Given that the lockout policy only applies on actual accounts (someone signed up a username), I don’t see why it would be hard. If an account disconnects intermittently, the history of that would be obvious compared with someone who is disconnecting all the time because they are frustrated at losing. My whole comment is just that it doesn’t seem like lichess is even trying to differentiate at all, and failing that, they don’t respond or unlock accounts if you write to them about it either. There is so much super low-hanging fruit they could do to make the policy better, but just don’t.

Separately from this, I personally actually think it’s totally backwards and unreasonable to ever, for any reason, care that an opponent disconnects. I don’t care at all if my opponent disconnects for any reason, whether because they are frustrated, their cell connection dropped, whatever. They have zero obligation to move fast, resign from losing positions, or anything else.
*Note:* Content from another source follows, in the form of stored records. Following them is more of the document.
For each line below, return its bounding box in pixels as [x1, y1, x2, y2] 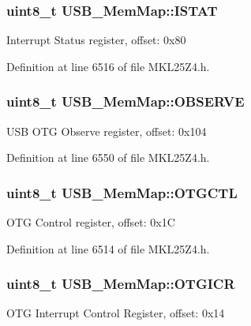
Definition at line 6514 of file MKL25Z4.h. [6, 240, 210, 257]
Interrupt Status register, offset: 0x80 [6, 32, 186, 48]
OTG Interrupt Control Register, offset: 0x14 [6, 305, 225, 321]
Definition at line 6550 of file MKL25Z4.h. [6, 149, 210, 166]
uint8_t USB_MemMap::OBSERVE [6, 92, 245, 111]
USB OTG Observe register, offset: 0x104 [6, 122, 207, 139]
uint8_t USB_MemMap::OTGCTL [6, 182, 238, 202]
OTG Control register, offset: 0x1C [6, 214, 175, 230]
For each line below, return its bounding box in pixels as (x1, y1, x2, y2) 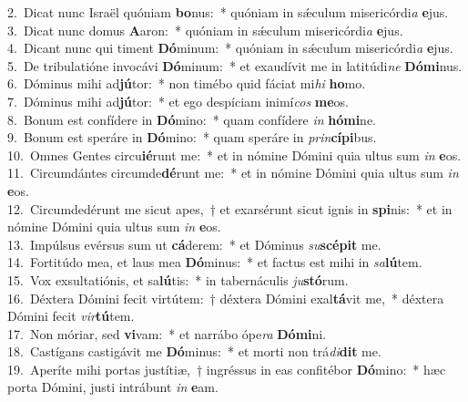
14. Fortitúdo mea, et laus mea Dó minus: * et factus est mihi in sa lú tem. (7, 253, 422, 272)
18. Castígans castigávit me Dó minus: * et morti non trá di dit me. (7, 342, 382, 361)
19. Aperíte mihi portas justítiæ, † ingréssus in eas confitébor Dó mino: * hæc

It is internet chess with literally nothing riding on it, ever, for anyone.

If you click to play a game of length X minutes or whatever, that’s your commitment. It’s not your opponent’s. They might waste X-1 minutes looking at cat pictures before playing a move— that’s well within their rights and you agreed to play, meaning you can quit or disconnect if you don’t wanna wait around for the next move, or you can cede that your opponent can do whatever they want with their allocated clock time, whether that is resigning, disconnecting, or playing nonsense moves, or playing for real.

I think all the frustration that an opponent can degrade your experience by using their clock time to do whatever they want is unreasonable. That’s on you, not on the system or the opponent.

Especially in longer time controls, it is plain rude to "resign" from a losing position by timing out instead of resigning. I get that this does not apply to your case, but it's unusual to try and find that mate in 10 by disconnecting.